For purposes of our opinion, we have assumed the legal capacity of all natural persons, the genuineness of all signatures, the authenticity of all documents submitted to us as originals, the conformity to original documents of all documents submitted to us as certified, conformed, photostatic, or electronic copies, and the authenticity of the originals of such latter documents. We have assumed that such documents, certificates, and records are duly authorized, valid, and enforceable.
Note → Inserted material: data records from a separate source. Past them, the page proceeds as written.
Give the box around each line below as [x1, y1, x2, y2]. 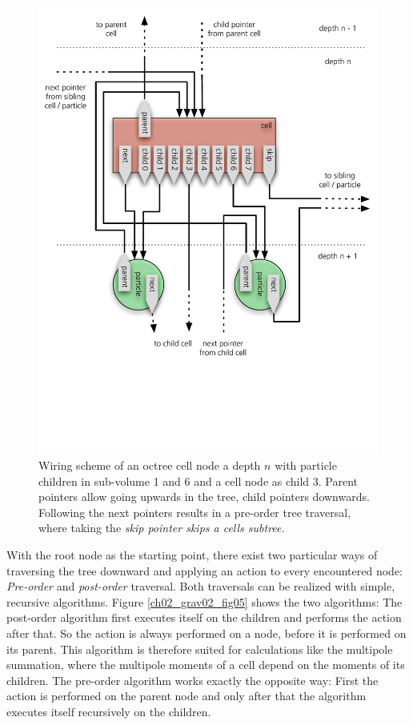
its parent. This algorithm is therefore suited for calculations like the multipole [6, 640, 393, 657]
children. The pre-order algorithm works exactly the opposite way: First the [6, 671, 379, 688]
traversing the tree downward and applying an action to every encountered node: [6, 562, 403, 579]
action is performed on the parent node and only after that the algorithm [6, 687, 367, 704]
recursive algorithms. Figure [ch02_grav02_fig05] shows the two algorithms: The [6, 593, 403, 610]
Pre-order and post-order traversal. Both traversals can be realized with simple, [6, 578, 395, 595]
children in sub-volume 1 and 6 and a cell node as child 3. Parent [38, 472, 359, 489]
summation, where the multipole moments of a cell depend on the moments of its [6, 656, 405, 673]
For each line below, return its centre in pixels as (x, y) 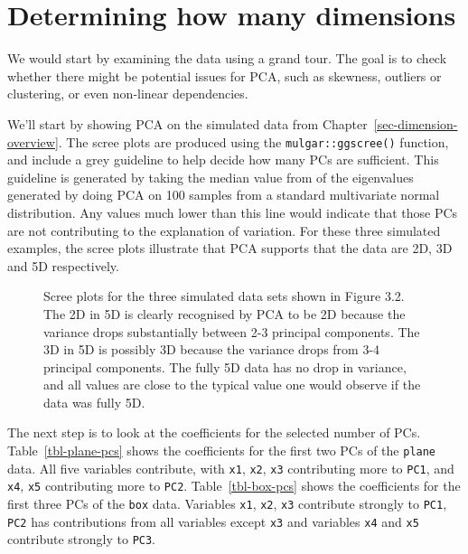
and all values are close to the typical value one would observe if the (232, 385)
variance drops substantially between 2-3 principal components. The (232, 331)
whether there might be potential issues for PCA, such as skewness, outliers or (225, 75)
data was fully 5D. (94, 402)
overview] (33, 141)
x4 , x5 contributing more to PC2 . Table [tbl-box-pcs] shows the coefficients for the (234, 486)
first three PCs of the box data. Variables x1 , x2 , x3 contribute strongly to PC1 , (227, 504)
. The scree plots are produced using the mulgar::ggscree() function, (253, 141)
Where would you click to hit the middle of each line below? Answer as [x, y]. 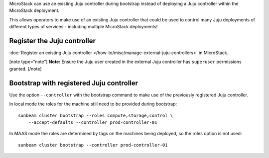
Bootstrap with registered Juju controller [74, 83]
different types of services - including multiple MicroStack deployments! [83, 27]
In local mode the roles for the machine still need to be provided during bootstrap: [93, 104]
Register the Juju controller [53, 40]
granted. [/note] [25, 69]
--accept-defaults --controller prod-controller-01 [93, 122]
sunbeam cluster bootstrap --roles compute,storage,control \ [96, 115]
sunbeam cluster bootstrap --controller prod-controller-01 [93, 145]
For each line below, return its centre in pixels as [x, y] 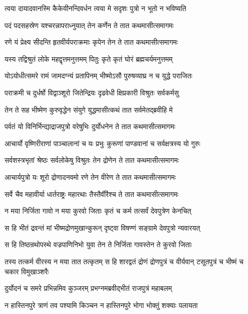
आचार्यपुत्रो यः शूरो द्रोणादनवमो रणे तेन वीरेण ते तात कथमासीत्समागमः [90, 177]
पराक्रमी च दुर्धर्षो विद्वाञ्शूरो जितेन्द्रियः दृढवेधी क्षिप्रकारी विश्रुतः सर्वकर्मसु [92, 92]
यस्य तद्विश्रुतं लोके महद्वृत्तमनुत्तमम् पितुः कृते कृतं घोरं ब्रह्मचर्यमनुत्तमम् [89, 59]
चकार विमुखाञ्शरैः [27, 271]
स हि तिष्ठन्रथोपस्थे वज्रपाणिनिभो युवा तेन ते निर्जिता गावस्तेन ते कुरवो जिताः [98, 244]
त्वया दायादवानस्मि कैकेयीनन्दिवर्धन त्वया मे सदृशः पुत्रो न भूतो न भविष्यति [96, 8]
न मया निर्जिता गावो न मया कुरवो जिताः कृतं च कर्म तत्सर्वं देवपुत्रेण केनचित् [98, 211]
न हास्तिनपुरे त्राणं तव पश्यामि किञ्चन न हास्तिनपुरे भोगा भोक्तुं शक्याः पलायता [101, 305]
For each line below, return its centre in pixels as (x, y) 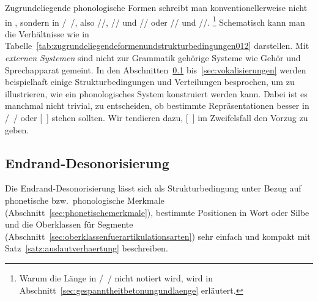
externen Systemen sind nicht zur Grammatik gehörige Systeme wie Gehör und (153, 58)
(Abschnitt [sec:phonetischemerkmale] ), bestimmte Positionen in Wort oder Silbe (157, 212)
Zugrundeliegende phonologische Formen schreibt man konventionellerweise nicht (156, 7)
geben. (17, 129)
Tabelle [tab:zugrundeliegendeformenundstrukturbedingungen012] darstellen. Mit (157, 46)
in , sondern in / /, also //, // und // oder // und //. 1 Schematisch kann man (155, 21)
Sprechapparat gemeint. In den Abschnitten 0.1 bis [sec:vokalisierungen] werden (156, 69)
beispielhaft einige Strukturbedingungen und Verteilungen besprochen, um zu (150, 82)
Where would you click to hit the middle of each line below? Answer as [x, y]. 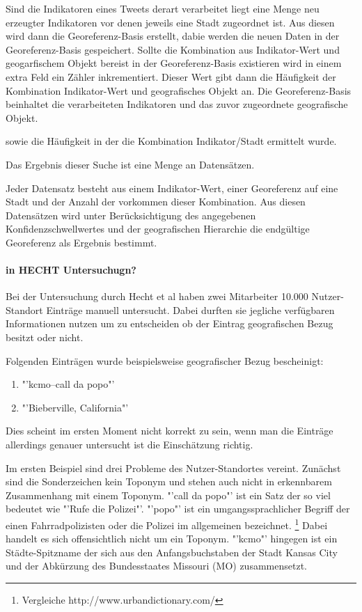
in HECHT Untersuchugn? [71, 270]
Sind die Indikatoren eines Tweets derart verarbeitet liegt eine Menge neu [163, 8]
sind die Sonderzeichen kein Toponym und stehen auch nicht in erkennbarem [169, 481]
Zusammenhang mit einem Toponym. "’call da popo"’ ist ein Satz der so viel [168, 495]
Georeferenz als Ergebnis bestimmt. [81, 242]
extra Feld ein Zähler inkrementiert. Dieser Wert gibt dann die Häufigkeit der [171, 76]
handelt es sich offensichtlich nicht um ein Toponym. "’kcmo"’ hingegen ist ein [172, 539]
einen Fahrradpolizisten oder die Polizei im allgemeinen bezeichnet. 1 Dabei [167, 524]
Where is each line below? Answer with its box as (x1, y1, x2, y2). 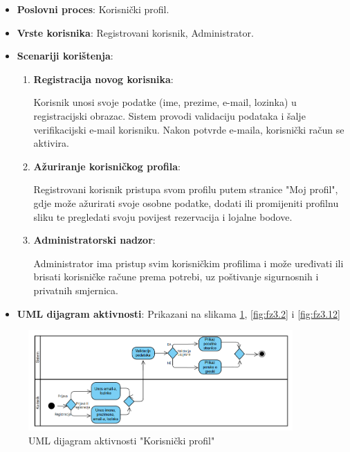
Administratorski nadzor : (33, 233, 156, 247)
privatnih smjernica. (33, 282, 118, 297)
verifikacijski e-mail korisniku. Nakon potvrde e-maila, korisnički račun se (33, 122, 344, 136)
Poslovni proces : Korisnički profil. (17, 2, 169, 16)
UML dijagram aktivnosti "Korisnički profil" (28, 433, 215, 447)
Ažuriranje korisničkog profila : (33, 159, 181, 173)
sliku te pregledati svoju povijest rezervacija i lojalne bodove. (33, 209, 293, 224)
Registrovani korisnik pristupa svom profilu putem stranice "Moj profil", (33, 182, 338, 197)
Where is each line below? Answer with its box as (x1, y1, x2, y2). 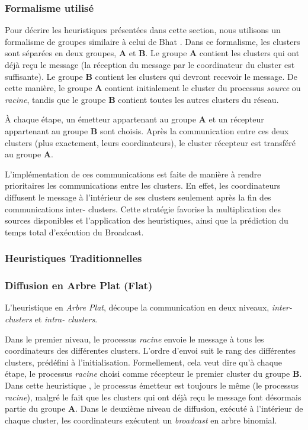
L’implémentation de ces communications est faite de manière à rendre (5, 167, 261, 180)
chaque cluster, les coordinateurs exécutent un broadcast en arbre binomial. (5, 413, 277, 426)
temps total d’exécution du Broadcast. (5, 225, 144, 238)
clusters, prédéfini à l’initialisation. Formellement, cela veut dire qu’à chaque (5, 355, 283, 368)
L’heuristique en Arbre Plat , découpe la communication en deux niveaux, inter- (5, 301, 293, 313)
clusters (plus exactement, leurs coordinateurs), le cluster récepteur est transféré (5, 136, 296, 148)
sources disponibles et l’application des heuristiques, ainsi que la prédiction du (5, 214, 288, 227)
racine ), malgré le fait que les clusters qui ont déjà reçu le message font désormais (5, 390, 301, 403)
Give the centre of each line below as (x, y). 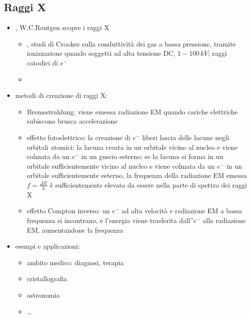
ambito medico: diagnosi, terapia (75, 262)
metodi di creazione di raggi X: (61, 95)
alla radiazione (224, 220)
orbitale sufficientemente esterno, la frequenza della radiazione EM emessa (137, 175)
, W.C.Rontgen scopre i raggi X (62, 27)
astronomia (43, 294)
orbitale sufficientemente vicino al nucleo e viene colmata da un (121, 166)
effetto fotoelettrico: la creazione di (79, 137)
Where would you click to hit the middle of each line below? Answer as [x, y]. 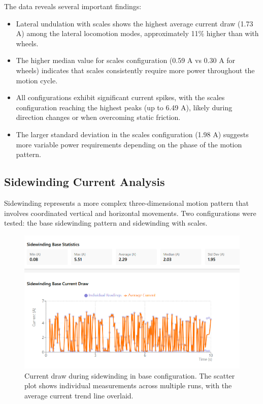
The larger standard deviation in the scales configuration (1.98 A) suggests [132, 134]
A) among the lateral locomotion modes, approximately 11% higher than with [137, 33]
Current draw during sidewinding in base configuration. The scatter [130, 375]
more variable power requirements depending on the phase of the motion [129, 144]
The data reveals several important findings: [73, 6]
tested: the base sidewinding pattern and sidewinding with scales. [106, 223]
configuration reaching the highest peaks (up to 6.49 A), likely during [124, 107]
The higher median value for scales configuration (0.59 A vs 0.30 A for [126, 60]
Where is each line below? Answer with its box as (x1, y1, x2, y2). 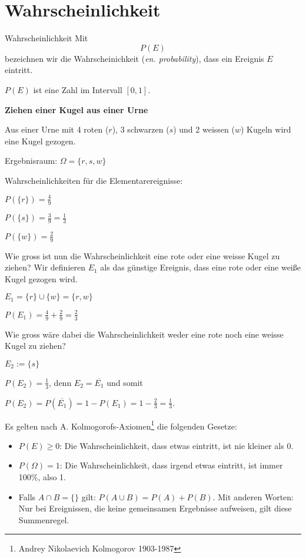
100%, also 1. (18, 471, 66, 483)
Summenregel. (18, 513, 69, 526)
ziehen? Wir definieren (5, 261, 85, 273)
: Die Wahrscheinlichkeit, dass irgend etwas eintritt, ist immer (59, 459, 283, 471)
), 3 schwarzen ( (112, 123, 169, 136)
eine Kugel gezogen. (5, 134, 76, 147)
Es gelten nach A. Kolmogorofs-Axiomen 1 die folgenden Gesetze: (5, 418, 237, 432)
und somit (107, 376, 143, 388)
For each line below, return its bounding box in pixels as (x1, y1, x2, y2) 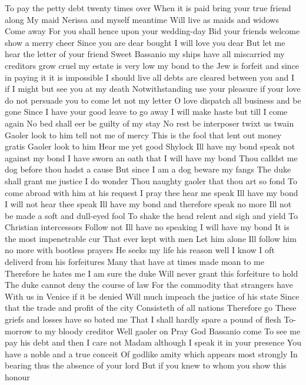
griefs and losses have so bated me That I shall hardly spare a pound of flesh (5, 313, 281, 326)
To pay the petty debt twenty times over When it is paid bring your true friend (5, 2, 291, 14)
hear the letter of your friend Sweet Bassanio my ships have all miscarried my (5, 48, 285, 60)
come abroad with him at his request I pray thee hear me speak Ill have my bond (5, 186, 298, 198)
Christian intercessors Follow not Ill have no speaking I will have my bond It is (5, 221, 290, 233)
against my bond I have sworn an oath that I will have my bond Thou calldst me (5, 151, 298, 164)
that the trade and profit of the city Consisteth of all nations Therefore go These (5, 301, 297, 314)
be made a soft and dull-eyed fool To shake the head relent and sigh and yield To (5, 209, 298, 221)
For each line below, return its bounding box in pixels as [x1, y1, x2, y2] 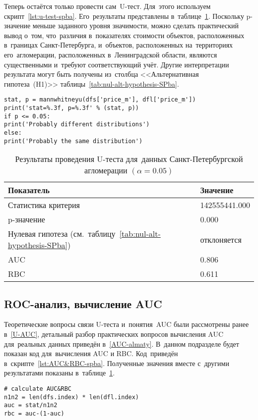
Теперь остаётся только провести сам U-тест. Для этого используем [4, 1, 211, 11]
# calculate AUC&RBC [4, 385, 72, 393]
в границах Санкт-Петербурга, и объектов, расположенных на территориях [4, 40, 233, 50]
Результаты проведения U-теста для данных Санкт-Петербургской [15, 153, 243, 165]
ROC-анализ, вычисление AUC [4, 296, 162, 311]
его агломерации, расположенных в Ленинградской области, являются [4, 49, 217, 59]
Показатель [8, 184, 50, 196]
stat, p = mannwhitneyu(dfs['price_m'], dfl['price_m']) [4, 96, 196, 104]
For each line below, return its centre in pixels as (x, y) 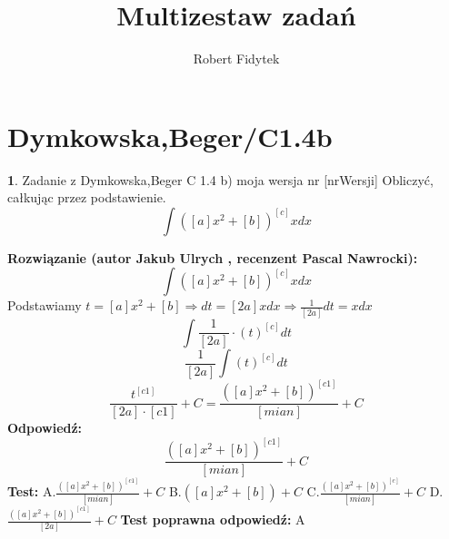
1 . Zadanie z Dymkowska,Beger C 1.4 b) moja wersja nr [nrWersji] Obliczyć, (220, 179)
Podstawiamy (45, 305)
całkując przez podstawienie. (87, 197)
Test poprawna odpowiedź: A (213, 519)
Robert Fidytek (236, 59)
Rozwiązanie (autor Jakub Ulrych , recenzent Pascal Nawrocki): (213, 257)
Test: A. (32, 491)
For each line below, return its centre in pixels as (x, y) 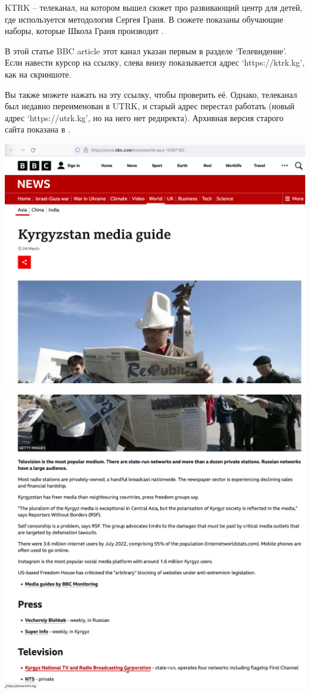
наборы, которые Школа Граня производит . (84, 31)
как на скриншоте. (38, 74)
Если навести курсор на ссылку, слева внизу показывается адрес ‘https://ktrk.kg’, (155, 62)
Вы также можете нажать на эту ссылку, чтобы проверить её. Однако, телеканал (151, 94)
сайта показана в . (38, 129)
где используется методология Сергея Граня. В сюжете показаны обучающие (144, 19)
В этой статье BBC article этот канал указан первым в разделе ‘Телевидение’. (146, 50)
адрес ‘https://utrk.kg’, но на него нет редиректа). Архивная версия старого (144, 117)
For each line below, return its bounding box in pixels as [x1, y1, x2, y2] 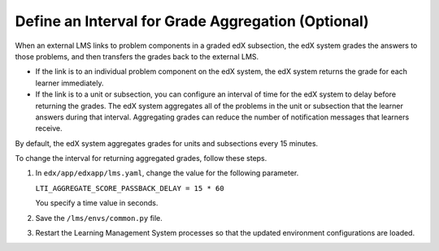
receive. [35, 123, 63, 133]
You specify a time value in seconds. [35, 198, 159, 208]
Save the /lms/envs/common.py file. [35, 213, 163, 223]
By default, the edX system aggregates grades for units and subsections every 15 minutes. [15, 138, 319, 148]
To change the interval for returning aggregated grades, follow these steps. [15, 154, 267, 163]
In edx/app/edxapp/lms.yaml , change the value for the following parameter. [35, 168, 299, 178]
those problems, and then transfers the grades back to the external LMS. [15, 51, 259, 61]
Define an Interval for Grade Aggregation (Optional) [15, 12, 369, 30]

In making our examination of documents, we have assumed that the parties thereto had the power, corporate or otherwise, to enter into and perform all obligations thereunder and have also assumed the due authorization by all requisite action, corporate or otherwise, and the execution and delivery by such parties of such documents and the validity and binding effect thereof on such parties.

Our opinion is based on the Internal Revenue Code of 1986, as amended (the “Code”), Treasury regulations promulgated thereunder, judicial decisions, published positions of the Internal Revenue Service (the “Service”), and such other authorities as we have considered relevant, all as in effect on the date of this opinion and all of which are subject to change or differing interpretations, possibly with retroactive effect. A change in the authorities upon which our opinion is based could affect the conclusions expressed herein. Moreover, there can be no assurance that our opinion will be accepted by the Service or, if challenged, by a court.


Cohn Robbins Holdings Corp.

July 29, 2022

Page 3

 

Based upon the foregoing and subject to the assumptions, exceptions, limitations and qualifications set forth herein and in the Registration Statement under the heading “United States Federal Income Tax Considerations to U.S. Holders,” we are of the opinion that, for United States federal income tax purposes, the SPAC Merger should qualify as a “reorganization” within the meaning of section 368(a)(1)(F) of the Code.

Except as expressly set forth above, we express no other opinion. This opinion is being delivered prior to the consummation of the SPAC Merger and therefore is prospective and dependent on future events. This opinion is expressed as of the date hereof, and we are under no obligation to supplement or revise our opinion to reflect any legal developments, any factual matters arising subsequent to the date hereof, or the impact of any information, document, certificate, record, statement, factual representation, covenant, or assumption relied upon herein that becomes incorrect or untrue. No assurances can be given that future legislative, judicial, or administrative changes, on either a prospective or a retroactive basis, or future factual developments, would not adversely affect the accuracy of the conclusion stated herein.

In accordance with the requirements of Item 601(b)(23) of Regulation S-K under the Securities Act of 1933, we hereby consent to the filing of this opinion as an exhibit to the Registration Statement and the use of our name under the heading “United States Federal Income Tax Considerations to U.S. Holders” in the Registration Statement. In giving this consent, we do not admit that we come within the category of persons whose consent is required under section 7 of the Securities Act of 1933 or the rules and regulations of the SEC thereunder.